Closer inspection may reveal that it was not born a white Corvette


----------



## Boris (Jun 16, 2015)

bikecrazy said:


> Closer inspection may reveal that it was not born a white Corvette




Ad says all original parts, but nothing about the paint. Although it could have been white originally.


----------



## rollfaster (Jun 16, 2015)

bikecrazy said:


> Closer inspection may reveal that it was not born a white Corvette




I was thinking the same thing. If it was a nice original paint bike, it might be worth it. But I'd rather spend the money on a nice OG prewar ballooner.


----------



## Nickinator (Jun 16, 2015)

It'll sell for more than that on ebay if it's original. The seat tube decal looks yellowed, so looks og to me. Chainguard decal was repopped, so that could have been redone....would like to see pics of the top tube decals.
Darcie


----------



## ZOOK (Jun 16, 2015)

I think that would be a stretch. Color?  Original Really? however some people will step up for something that they want/like.


----------



## delgan (Jun 16, 2015)

As a novice, the thing I noticed for all original is the speedometer only has 3/10's of a mile. Must of been bought and stored.


----------



## Nickinator (Jun 16, 2015)

-----------------


----------



## rideahiggins (Jun 16, 2015)

To me it looks like a repaint. For one the paint is too shiny, Schwinn white paint never held up that good. Also the chips in the paint on top of the chain guard, original paint never chip that way, in flakes. My 2 cents, prove me wrong.


----------



## Nickinator (Jun 16, 2015)

Just talked to the gal, she thinks it's a repaint.
Darcie


----------



## VintageSchwinn.com (Jun 16, 2015)

People seem to always say "original parts" when it's a repaint.


----------



## GTs58 (Jun 16, 2015)

Total fake with a repaint and with some incorrect decals. Fork darts wrong, seat wrong, carrier is a later issue and not sure about the rest of the bike since the pictures show no fine details.

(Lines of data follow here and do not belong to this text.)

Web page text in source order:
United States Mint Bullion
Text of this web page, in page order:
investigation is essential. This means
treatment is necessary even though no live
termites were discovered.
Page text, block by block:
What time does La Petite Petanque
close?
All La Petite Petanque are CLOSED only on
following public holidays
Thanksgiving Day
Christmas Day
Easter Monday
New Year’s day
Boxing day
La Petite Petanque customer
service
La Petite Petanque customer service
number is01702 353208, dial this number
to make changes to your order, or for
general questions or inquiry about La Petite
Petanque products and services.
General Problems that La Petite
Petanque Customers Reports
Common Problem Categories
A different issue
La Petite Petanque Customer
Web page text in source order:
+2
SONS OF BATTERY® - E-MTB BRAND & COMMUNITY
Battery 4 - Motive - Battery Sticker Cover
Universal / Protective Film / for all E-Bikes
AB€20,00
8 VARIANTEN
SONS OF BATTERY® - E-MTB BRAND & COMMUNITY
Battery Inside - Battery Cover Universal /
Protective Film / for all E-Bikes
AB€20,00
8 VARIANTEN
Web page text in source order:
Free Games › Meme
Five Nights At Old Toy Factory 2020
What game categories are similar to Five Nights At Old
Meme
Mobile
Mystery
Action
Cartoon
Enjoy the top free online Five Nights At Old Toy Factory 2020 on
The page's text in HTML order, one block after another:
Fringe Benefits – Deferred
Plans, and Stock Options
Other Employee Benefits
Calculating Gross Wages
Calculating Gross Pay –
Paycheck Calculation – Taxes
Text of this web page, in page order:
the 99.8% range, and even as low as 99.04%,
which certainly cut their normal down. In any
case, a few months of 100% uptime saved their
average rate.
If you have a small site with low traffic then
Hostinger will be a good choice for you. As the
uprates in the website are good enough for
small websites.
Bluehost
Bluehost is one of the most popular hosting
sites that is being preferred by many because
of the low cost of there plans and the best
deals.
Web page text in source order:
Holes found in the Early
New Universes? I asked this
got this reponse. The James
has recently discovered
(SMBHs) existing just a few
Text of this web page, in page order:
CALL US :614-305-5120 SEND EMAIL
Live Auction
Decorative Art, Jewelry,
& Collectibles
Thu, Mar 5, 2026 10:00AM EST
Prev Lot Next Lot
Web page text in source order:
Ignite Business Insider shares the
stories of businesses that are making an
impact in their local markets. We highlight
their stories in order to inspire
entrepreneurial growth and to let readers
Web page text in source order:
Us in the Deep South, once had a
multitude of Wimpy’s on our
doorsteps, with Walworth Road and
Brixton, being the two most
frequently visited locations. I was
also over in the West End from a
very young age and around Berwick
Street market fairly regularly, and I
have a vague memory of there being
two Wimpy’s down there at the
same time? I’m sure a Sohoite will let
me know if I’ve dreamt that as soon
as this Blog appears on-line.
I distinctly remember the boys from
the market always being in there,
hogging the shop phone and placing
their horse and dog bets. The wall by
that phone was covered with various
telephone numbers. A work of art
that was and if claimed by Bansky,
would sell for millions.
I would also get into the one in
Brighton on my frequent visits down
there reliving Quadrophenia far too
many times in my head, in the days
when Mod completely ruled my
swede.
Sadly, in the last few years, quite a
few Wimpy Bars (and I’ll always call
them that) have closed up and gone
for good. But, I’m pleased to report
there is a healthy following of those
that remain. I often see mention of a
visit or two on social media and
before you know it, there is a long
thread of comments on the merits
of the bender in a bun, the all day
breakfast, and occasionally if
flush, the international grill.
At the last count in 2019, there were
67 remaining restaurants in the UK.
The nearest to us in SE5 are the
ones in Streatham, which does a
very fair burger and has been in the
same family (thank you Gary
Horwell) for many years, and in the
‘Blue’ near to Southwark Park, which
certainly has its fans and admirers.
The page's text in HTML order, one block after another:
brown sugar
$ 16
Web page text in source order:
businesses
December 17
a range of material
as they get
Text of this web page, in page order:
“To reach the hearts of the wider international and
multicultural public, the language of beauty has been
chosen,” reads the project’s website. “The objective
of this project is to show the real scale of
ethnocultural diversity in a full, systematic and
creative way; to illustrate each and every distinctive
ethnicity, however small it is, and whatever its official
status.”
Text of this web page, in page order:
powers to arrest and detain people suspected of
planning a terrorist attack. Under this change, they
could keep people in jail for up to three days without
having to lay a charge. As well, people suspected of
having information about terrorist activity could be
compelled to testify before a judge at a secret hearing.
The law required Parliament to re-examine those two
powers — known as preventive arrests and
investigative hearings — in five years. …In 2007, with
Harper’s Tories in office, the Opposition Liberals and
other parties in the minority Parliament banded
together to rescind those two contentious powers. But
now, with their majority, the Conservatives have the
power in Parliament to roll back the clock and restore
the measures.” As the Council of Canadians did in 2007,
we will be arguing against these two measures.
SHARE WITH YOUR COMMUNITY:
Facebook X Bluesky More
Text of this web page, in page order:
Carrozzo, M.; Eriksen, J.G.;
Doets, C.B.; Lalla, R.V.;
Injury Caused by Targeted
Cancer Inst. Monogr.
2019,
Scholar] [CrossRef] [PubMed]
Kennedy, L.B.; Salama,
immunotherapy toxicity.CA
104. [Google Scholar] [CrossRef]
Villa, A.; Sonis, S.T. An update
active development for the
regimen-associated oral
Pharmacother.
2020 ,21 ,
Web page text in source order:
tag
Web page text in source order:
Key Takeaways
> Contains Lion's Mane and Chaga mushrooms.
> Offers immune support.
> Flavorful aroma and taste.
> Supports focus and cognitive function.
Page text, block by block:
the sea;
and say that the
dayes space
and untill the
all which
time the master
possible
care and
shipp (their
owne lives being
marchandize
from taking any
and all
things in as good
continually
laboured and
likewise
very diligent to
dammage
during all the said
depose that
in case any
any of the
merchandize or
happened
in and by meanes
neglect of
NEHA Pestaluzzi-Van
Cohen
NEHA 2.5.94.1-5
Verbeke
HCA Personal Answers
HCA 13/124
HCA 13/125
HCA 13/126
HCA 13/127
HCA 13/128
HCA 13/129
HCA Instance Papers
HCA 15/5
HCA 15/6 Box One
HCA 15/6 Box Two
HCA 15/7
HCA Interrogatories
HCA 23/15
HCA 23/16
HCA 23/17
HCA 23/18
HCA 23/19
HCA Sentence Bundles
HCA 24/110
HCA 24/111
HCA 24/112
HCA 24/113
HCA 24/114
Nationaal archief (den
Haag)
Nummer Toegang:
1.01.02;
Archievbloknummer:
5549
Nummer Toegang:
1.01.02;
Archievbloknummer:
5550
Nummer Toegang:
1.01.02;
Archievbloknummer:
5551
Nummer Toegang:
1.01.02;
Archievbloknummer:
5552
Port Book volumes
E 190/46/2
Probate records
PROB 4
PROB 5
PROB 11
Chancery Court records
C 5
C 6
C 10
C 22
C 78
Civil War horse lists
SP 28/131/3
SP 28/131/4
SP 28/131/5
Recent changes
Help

I see no S reflector on this fake.


----------



## vincev (Jun 16, 2015)

Looks like it has been restored to me.I would take it apart to see if the paint is original.


----------



## Nickinator (Jun 16, 2015)

It looks to have been done many years ago, which makes sense, she said her dad had it for decades and that's the way it was when he got it- repainted possibly when you could still get an orignal seat tube decal- and the chainguard is not a repop decal, it is painted on, which kinda threw me, but comparing it to an og guard, the pinstriper used some artistic license  Right, fork darts wrong should be long ones, seat wrong should have S seat, good catch on that Gary, but I believe front rack is correct-? Too bad, would've been quite an amazing find if it were og paint.

Darcie


----------



## GTs58 (Jun 16, 2015)

The seat tube decal is not correct and from what I can see after blowing up the grainy pictures the top tube decal is not correct either. All the decals should be the gold and red, not just red.


----------



## Freqman1 (Jun 16, 2015)

I sold my original paint 3 spd white '59 a little over a year ago for $650 to a car guy who despite my advice wanted to restore it. He had one as a kid and wanted new and shiny. At least teh serial is documented so if it ever comes on the market again it could be verified as an original white Corvette. Back to this bike--not worth anywhere near $1kin my opinion. V/r Shawn


----------



## how (Jun 16, 2015)

At first she listed it as a 52, I corrected her.
If it is an original paint it is probably worth a grand since others not in the condition go for 6 to 7 hundred.
Not all Schwinn models were exactly uniform It is possible if they ran outta S seats they put a different seat on it, I said possible. Chainguards on those vettes had painted letters as that one does.
The front rack is correct. The grips are correct. 
It needs a closer look If you dont know what your doing or just forget lol you could wipe off the correct darts and then put other ones on. The decal on the frame looks correct to me and aged.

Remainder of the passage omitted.